Como criar um jogo da forca para imprimir de verdade
A maioria dos modelos de jogo da forca que você encontra online tem dois problemas graves: as letras não cabem nos espaços quando a palavra é longa, e o desenho do enforcado fica distorcido porque o PDF foi gerado com fontes diferentes das esperadas. Eu já gastei uma manhã inteira tentando ajustar isso com planilhas e acabei desistindo quando percebi que o problema era estrutural. Vou explicar como fazer funcionar de forma consistente.
jogo da forca para imprimir
O processo básico envolve três camadas: a palavra (ou lista de palavras), a grade visual, e o desenho. A parte mais negligenciada é a grade. Se você simplesmente colocar uma letra por caixa sem calcular o espaçamento, o jogo fica ilegível na impressão. O truque é definir uma largura fixa por caractere e usar fonte monoespaçada — Courier New ou Consolas funcionam bem — senão as caixas se sobrepõem quando você gera o PDF. Eu montei um script simples em Python usando ReportLab que gera o PDF. A lógica é esta: para cada palavra, você calcula quantos caracteres ela tem, define o tamanho da caixa baseado no tamanho da fonte (digamos 14pt, o que dá cerca de 5mm por caixa), e então centraliza tudo na página. A parte chata é o desenho do boneco. Eu resolvi usando linhas e arcos do próprio ReportLab em vez de importar uma imagem, porque imagens em PDF imprimido frequentemente aparecem pixeladas ou deslocadas dependendo da configuração da impressora.
Veja o problema que eu encontrei na prática: palavras com acentos quebram tudo. Se a palavra for "lâmpada" e você não tratar os acentos, o contador de caracteres fica errado e a grade não fecha direito. A solução que eu uso é normalizar os caracteres removendo acentos antes de calcular o tamanho da palavra, mas manter a versão acentuada na resposta final. Assim, a grade sempre casa com o número certo de letras. Outro detalhe que muita gente ignora: o nível de dificuldade. Em vez de apenas mostrar a palavra e o desenho, inclua dicas ao lado. Colocar uma categoria pequena — como "fruta", "animal", "objeto" — dá ao jogador uma pista sem estragar o jogo. Eu costumo adicionar um campo vazio na parte inferior da folha também, onde o jogador pode anotar as letras que já foram sorteadas. Isso evita que ele tenha que decorar tudo.
Para gerar a lista de palavras, eu uso um arquivo CSV externo com colunas de palavra, categoria e dificuldade. É muito mais flexível do que hardcodar tudo no código. Quando preciso ajustar para uma turma específica, basta editar o CSV e rodar o script de novo — leva cerca de 30 segundos para gerar 20 folhas prontas para imprimir. O formato de saída que eu recomendo é A4, uma folha por jogo, margem de 2cm em todos os lados. Se você imprimir em papel sulfite comum, o resultado já fica bom o suficiente. O problema é que algumas impressoras caseiras cortam as bordas, então faça sempre um teste com uma folha antes de imprimir o lote todo.
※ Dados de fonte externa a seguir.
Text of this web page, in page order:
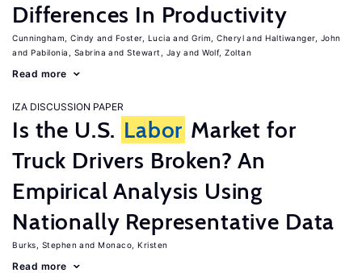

Se você não quer programar nada, existem geradores online gratuitos como o Superteacher Worksheets e o Best Possible Teacher que criam folha de jogo da forca prontos. O problema deles é que não oferecem controle sobre o tamanho da fonte nem personalização de cores, então a legibilidade depende do sorteio. Eu já vi folhas geradas por esses sites com letra tão pequena que precisei ampliar 200% na hora de imprimir, o que por sua vez cortou o desenho do enforcado pela metade. Em resumo, a opção mais confiável é o script próprio. Custa umas duas horas para deixar pronto na primeira vez, mas depois você produz quantas folhas quiser sem depender de site que pode sair do ar.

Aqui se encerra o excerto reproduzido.